Description of the task:
Return exactly those lines of the material below that fall between the line holding "ReaLearn targets [8, 2, 242, 36]" and the line holding "All targets are", inclusive.

Extracted entries:
# # #

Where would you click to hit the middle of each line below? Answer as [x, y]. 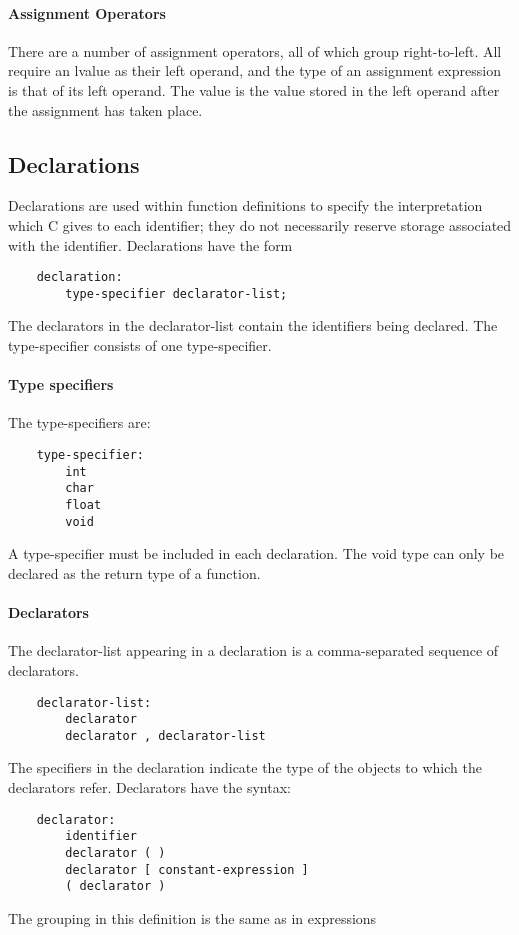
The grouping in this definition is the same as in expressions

# # #

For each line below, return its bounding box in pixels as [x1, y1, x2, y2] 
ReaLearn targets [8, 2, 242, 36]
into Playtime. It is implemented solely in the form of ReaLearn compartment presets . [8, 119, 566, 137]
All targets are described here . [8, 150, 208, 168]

# # #

Expected output:
ReaLearn targets [8, 2, 242, 36]
into Playtime. It is implemented solely in the form of ReaLearn compartment presets . [8, 119, 566, 137]
All targets are described here . [8, 150, 208, 168]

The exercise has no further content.